# Must watch!



## Magus (Dec 1, 2008)

Scary,frightening,sobering!

Stansberry's Investment Advisory


----------



## JayJay (Nov 23, 2010)

Magus said:


> Scary,frightening,sobering!
> 
> Stansberry's Investment Advisory


Watched a few days ago---still don't know what was offensive!!

I would think most visiting here would know this info already..very informative!! Even if you don't have money for gold and silver...get what supplies you can for your families.

It isn't gonna get any easier...for even those on welfare, assistance, food stamps, there is Ramen noodles, beef and chicken bullions, egg noodles, and instant milk.


----------



## BasecampUSA (Dec 26, 2010)

I've watched this guy for years now... he's always been dead-on!

Anybody here that doesn't watch this video is pretty foolish!
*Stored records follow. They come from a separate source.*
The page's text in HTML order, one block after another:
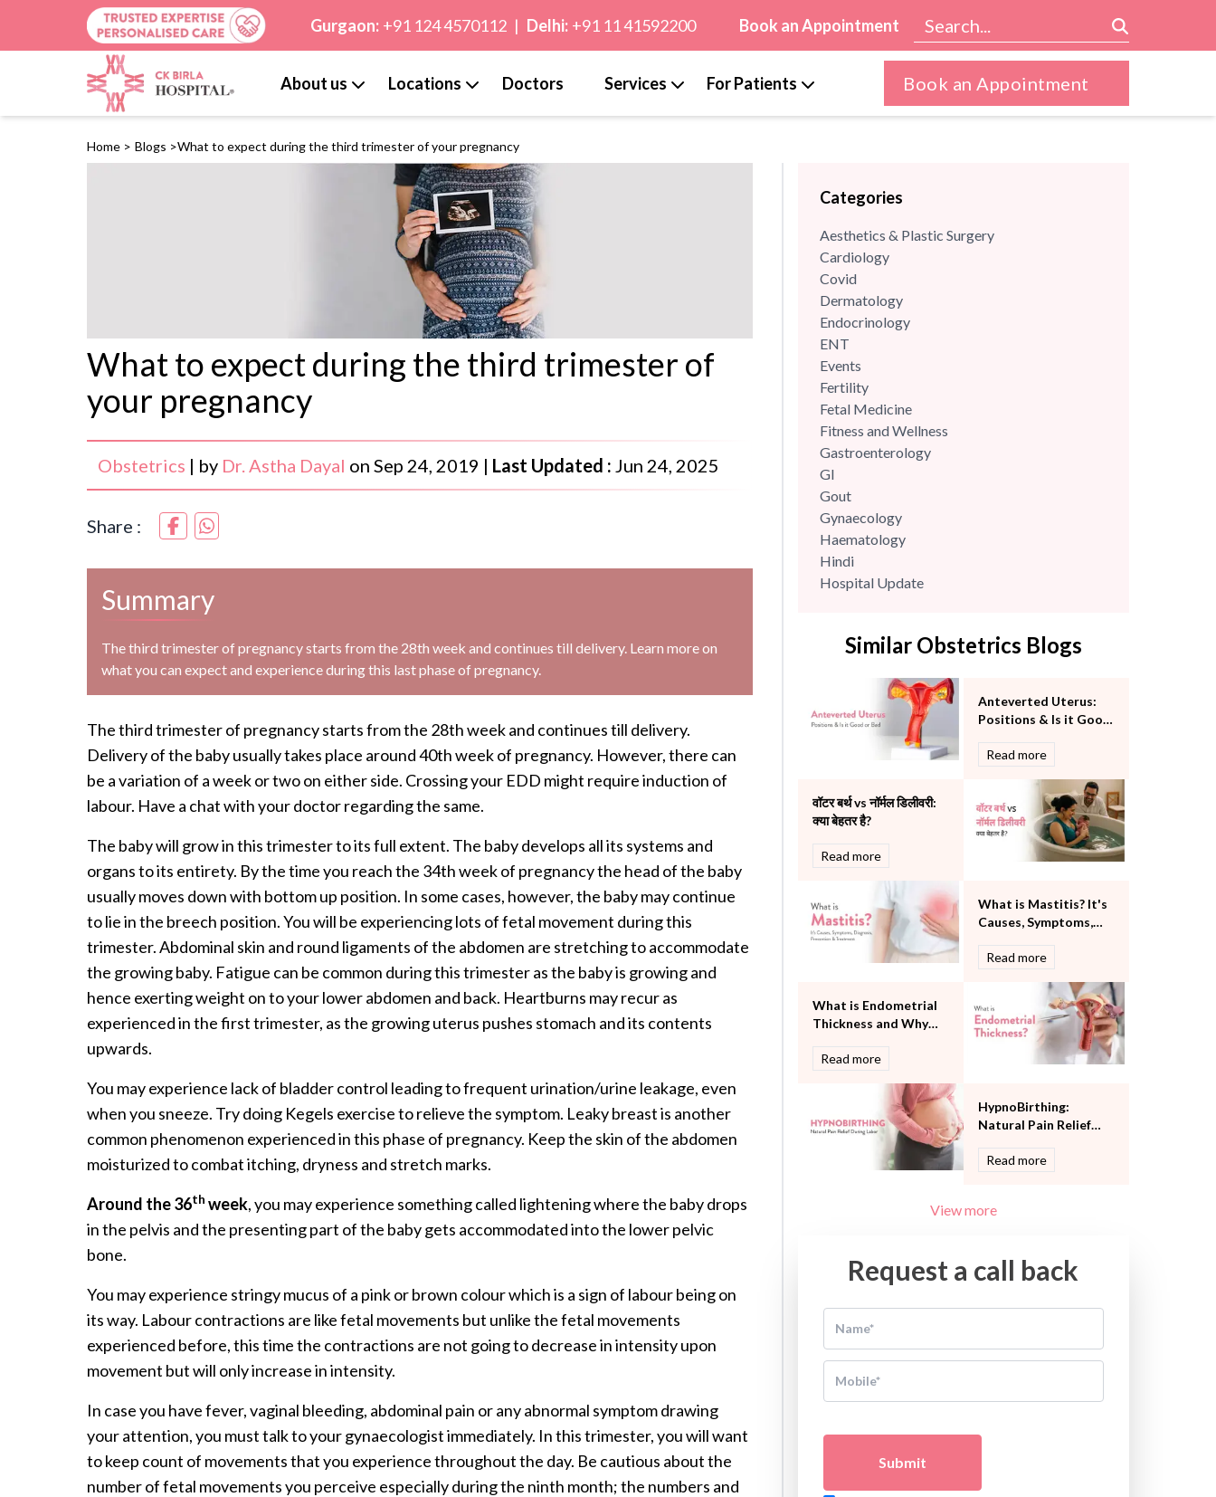
Gurgaon: +91 124 4570112 | Delhi: +91 11 41592200 Book an Appointment
About us Locations Doctors Services For Patients Book an Appointment
Home > Blogs >What to expect during the third trimester of your pregnancy
What to expect during the third trimester of
your pregnancy
Obstetrics | by Dr. Astha Dayal on Sep 24, 2019 | Last Updated : Jun 24, 2025
Share :
Summary
The third trimester of pregnancy starts from the 28th week and continues till delivery. Learn more on
what you can expect and experience during this last phase of pregnancy.
The third trimester of pregnancy starts from the 28th week and continues till delivery.
Delivery of the baby usually takes place around 40th week of pregnancy. However, there can
be a variation of a week or two on either side. Crossing your EDD might require induction of
labour. Have a chat with your doctor regarding the same.
The baby will grow in this trimester to its full extent. The baby develops all its systems and
organs to its entirety. By the time you reach the 34th week of pregnancy the head of the baby
usually moves down with bottom up position. In some cases, however, the baby may continue
to lie in the breech position. You will be experiencing lots of fetal movement during this
trimester. Abdominal skin and round ligaments of the abdomen are stretching to accommodate
the growing baby. Fatigue can be common during this trimester as the baby is growing and
hence exerting weight on to your lower abdomen and back. Heartburns may recur as
experienced in the first trimester, as the growing uterus pushes stomach and its contents
upwards.
You may experience lack of bladder control leading to frequent urination/urine leakage, even
when you sneeze. Try doing Kegels exercise to relieve the symptom. Leaky breast is another
common phenomenon experienced in this phase of pregnancy. Keep the skin of the abdomen
moisturized to combat itching, dryness and stretch marks.
Around the 36th week, you may experience something called lightening where the baby drops
in the pelvis and the presenting part of the baby gets accommodated into the lower pelvic
bone.
You may experience stringy mucus of a pink or brown colour which is a sign of labour being on
its way. Labour contractions are like fetal movements but unlike the fetal movements
experienced before, this time the contractions are not going to decrease in intensity upon
movement but will only increase in intensity.
In case you have fever, vaginal bleeding, abdominal pain or any abnormal symptom drawing
your attention, you must talk to your gynaecologist immediately. In this trimester, you will want
to keep count of movements that you experience throughout the day. Be cautious about the
number of fetal movements you perceive especially during the ninth month; the numbers and
Categories
Aesthetics & Plastic Surgery
Cardiology
Covid
Dermatology
Endocrinology
ENT
Events
Fertility
Fetal Medicine
Fitness and Wellness
Gastroenterology
GI
Gout
Gynaecology
Haematology
Hindi
Hospital Update
Mental Health
Neonatology & Paediatrics
Nephrology & Dialysis
Neurology
Obstetrics
Other Services
Pulmonology
Rheumatology
Robotic Precision
The Breast Centre
The Oncology Centre
Women Wellness
Similar Obstetrics Blogs
Anteverted Uterus:
Positions & Is it Good
Read more
वॉटर बर्थ vs नॉर्मल डिलीवरी:
क्या बेहतर है?
Read more
What is Mastitis? It's
Causes, Symptoms,
and Treatment
Read more
What is Endometrial
Thickness and Why
Read more
HypnoBirthing:
Natural Pain Relief
Read more
View more
Request a call back
Submit
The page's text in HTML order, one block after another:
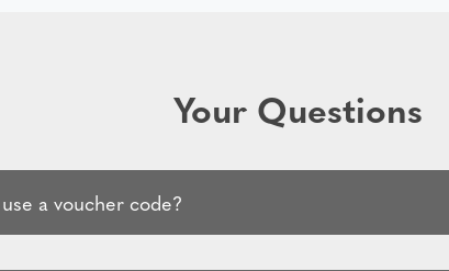
Your Questions
a voucher code?
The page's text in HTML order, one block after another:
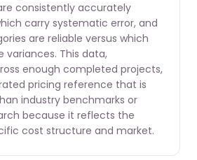
consistently accurately
carry systematic error, and
are reliable versus which
variances. This data,
enough completed projects,
pricing reference that is
industry benchmarks or
because it reflects the
cost structure and market.

He talks about 6 months of supplies on hand and a rural retreat, plus moving all one's money to safer method of investing.
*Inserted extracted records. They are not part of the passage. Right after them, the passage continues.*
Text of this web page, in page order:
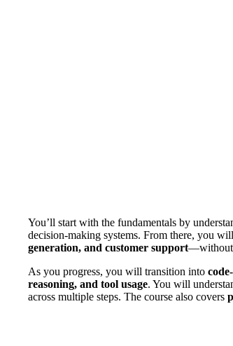
You’ll start with the fundamentals by
decision-making systems. From there, you
generation, and customer support—without
As you progress, you will transition into
reasoning, and tool usage. You will
across multiple steps. The course also covers
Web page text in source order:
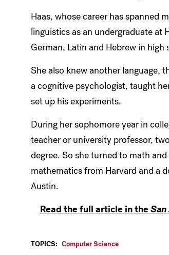
Haas, whose career has spanned
linguistics as an undergraduate at
German, Latin and Hebrew in high
She also knew another language,
a cognitive psychologist, taught
set up his experiments.
During her sophomore year in
teacher or university professor,
degree. So she turned to math
mathematics from Harvard and a
Austin.
Read the full article in the
TOPICS: Computer Science
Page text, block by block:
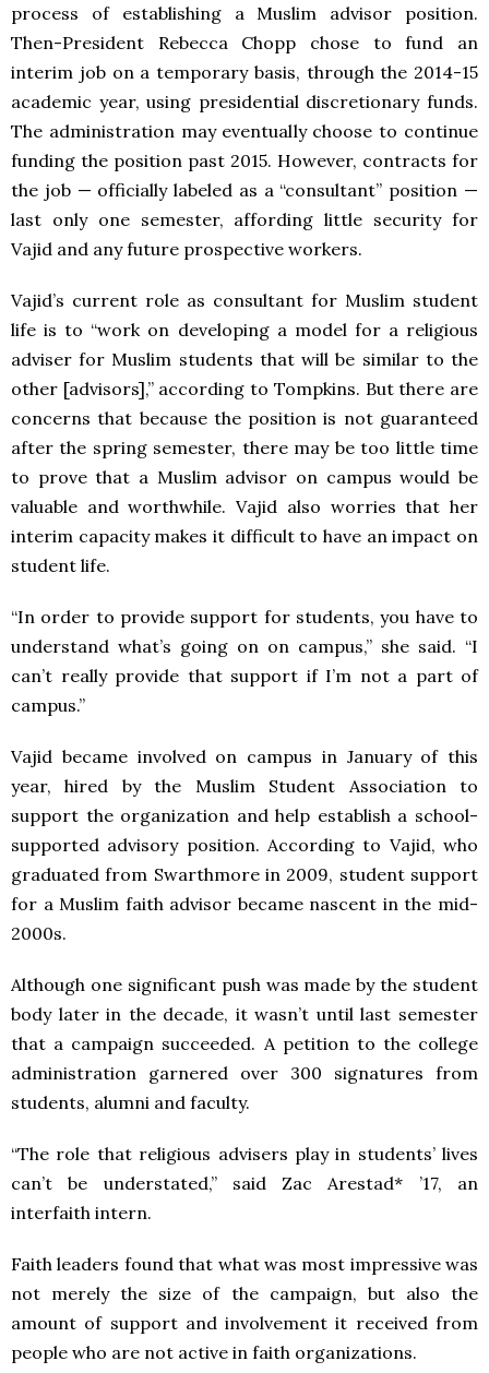
process of establishing a Muslim advisor position.
Then-President Rebecca Chopp chose to fund an
interim job on a temporary basis, through the 2014-15
academic year, using presidential discretionary funds.
The administration may eventually choose to continue
funding the position past 2015. However, contracts for
the job — officially labeled as a “consultant” position —
last only one semester, affording little security for
Vajid and any future prospective workers.
Vajid’s current role as consultant for Muslim student
life is to “work on developing a model for a religious
adviser for Muslim students that will be similar to the
other [advisors],” according to Tompkins. But there are
concerns that because the position is not guaranteed
after the spring semester, there may be too little time
to prove that a Muslim advisor on campus would be
valuable and worthwhile. Vajid also worries that her
interim capacity makes it difficult to have an impact on
student life.
“In order to provide support for students, you have to
understand what’s going on on campus,” she said. “I
can’t really provide that support if I’m not a part of
campus.”
Vajid became involved on campus in January of this
year, hired by the Muslim Student Association to
support the organization and help establish a school-
supported advisory position. According to Vajid, who
graduated from Swarthmore in 2009, student support
for a Muslim faith advisor became nascent in the mid-
2000s.
Although one significant push was made by the student
body later in the decade, it wasn’t until last semester
that a campaign succeeded. A petition to the college
administration garnered over 300 signatures from
students, alumni and faculty.
“The role that religious advisers play in students’ lives
can’t be understated,” said Zac Arestad* ’17, an
interfaith intern.
Faith leaders found that what was most impressive was
not merely the size of the campaign, but also the
amount of support and involvement it received from
people who are not active in faith organizations.
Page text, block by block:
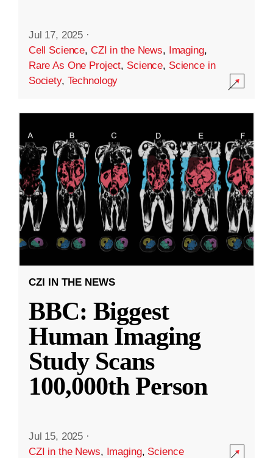
Jul 17, 2025 ·
Cell Science, CZI in the News, Imaging,
Rare As One Project, Science, Science in
Society, Technology
CZI IN THE NEWS
BBC: Biggest
Human Imaging
Study Scans
100,000th Person
Jul 15, 2025 ·
CZI in the News, Imaging, Science
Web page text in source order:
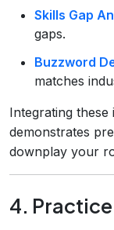
Skills Gap
gaps.
Buzzword
matches
Integrating
demonstrates
downplay your
4. Practice
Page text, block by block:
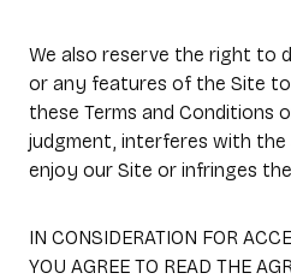
We also reserve the right to
or any features of the Site
these Terms and Conditions
judgment, interferes with
enjoy our Site or infringes
IN CONSIDERATION FOR
YOU AGREE TO READ THE
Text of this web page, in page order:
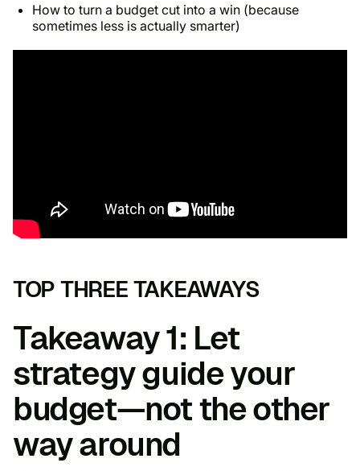
How to turn a budget cut into a win (because
sometimes less is actually smarter)
TOP THREE TAKEAWAYS
Takeaway 1: Let
strategy guide your
budget—not the other
way around

I've been slowly doing this stuff for the last 35 years in anticipation of today!

In 2009 I put all my life's savings into silver at $10.75/oz... it is now at $30.25/oz and he hints it is going up *over $125/oz this year!*

Man, I shoulda hocked the homestead!

Buckle up and listen up... time is short.


----------



## nj_m715 (Oct 31, 2008)

It that thing on youtube or is there a way to fast forward,rewind it? I normally have a little progress bar at the bottom of a vid, but all I can do with this is pause it. Is there a way to download it? I have spotty internet and when I get dropped I have to start all over. Thanks


----------



## JayJay (Nov 23, 2010)

Strange video,huh..I had to pause a few times and come back to it.


----------



## NaeKid (Oct 17, 2008)

nj_m715 said:


> It that thing on youtube or is there a way to fast forward,rewind it? I normally have a little progress bar at the bottom of a vid, but all I can do with this is pause it. Is there a way to download it? I have spotty internet and when I get dropped I have to start all over. Thanks


Even with my connection I had a hard-time watching the video. Looking at it, it looks like it is a flash-video hosted on a bit of a private site and the video seized up as well. When I went to close the site, it asked me if I was sure that I wanted to, I hit cancel and the entire story showed-up in .txt format making it so that I could read the whole article instead of listening to it.


----------